- Activity: Where the records below have a line with "which", that line is to be copied.

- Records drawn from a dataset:
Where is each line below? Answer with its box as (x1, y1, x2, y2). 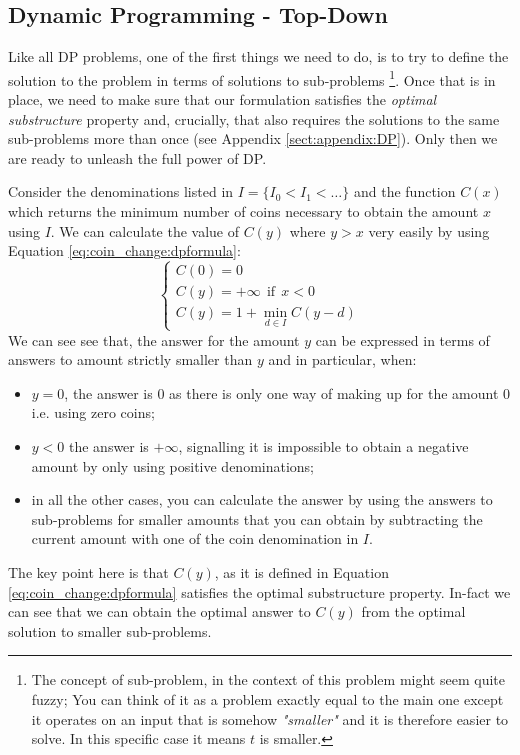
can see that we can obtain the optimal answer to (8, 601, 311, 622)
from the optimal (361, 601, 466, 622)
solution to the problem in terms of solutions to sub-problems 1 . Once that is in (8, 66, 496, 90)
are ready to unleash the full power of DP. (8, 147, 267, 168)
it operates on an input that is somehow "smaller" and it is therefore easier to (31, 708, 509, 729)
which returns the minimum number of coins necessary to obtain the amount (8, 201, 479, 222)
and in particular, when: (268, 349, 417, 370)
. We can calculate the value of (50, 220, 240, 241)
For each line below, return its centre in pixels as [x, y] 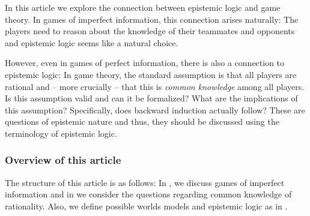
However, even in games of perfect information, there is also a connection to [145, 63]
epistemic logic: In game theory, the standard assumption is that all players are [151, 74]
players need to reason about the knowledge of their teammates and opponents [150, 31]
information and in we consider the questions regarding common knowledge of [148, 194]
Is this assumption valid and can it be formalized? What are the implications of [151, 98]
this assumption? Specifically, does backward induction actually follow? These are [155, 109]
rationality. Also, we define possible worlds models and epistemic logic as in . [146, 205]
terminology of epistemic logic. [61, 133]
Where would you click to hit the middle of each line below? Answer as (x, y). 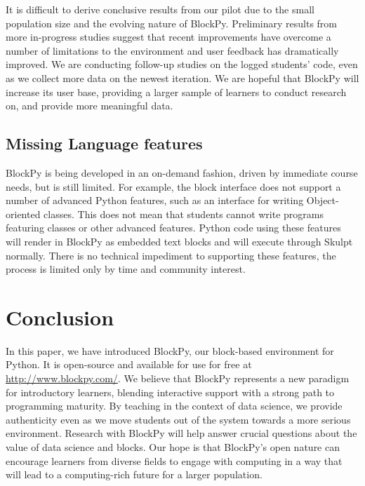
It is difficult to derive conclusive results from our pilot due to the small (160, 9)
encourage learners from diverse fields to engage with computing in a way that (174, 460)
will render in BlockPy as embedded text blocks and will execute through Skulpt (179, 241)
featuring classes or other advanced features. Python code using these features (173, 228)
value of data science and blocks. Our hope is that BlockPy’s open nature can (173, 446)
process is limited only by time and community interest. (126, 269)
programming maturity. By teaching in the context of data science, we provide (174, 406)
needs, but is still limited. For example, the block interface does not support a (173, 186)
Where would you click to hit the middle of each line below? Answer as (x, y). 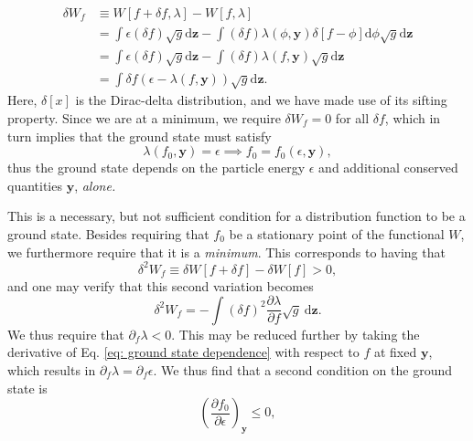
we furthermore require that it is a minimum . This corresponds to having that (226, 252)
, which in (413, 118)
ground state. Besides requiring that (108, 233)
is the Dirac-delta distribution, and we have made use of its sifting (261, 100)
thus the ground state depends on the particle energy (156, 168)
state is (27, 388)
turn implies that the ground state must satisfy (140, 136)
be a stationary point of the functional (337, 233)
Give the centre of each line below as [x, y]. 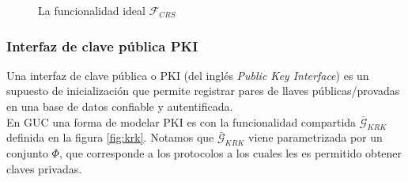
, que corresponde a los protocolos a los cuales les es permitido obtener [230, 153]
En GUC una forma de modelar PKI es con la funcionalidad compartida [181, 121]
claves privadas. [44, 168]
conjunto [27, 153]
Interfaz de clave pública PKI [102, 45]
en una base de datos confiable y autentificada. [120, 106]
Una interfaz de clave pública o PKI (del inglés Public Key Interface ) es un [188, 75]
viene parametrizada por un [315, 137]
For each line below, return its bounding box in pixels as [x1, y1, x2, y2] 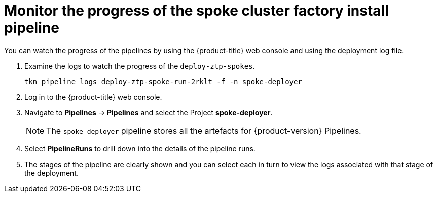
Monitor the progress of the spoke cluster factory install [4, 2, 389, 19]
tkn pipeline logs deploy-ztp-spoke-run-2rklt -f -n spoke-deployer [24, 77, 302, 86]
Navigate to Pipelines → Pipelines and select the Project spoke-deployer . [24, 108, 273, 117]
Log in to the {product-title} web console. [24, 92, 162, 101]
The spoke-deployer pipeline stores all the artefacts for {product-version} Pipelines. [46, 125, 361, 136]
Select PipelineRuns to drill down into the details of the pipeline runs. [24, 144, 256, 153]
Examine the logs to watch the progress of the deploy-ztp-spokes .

- Problem solution:
which returns the minimum number of coins necessary to obtain the amount (8, 201, 479, 222)
, which in (413, 118)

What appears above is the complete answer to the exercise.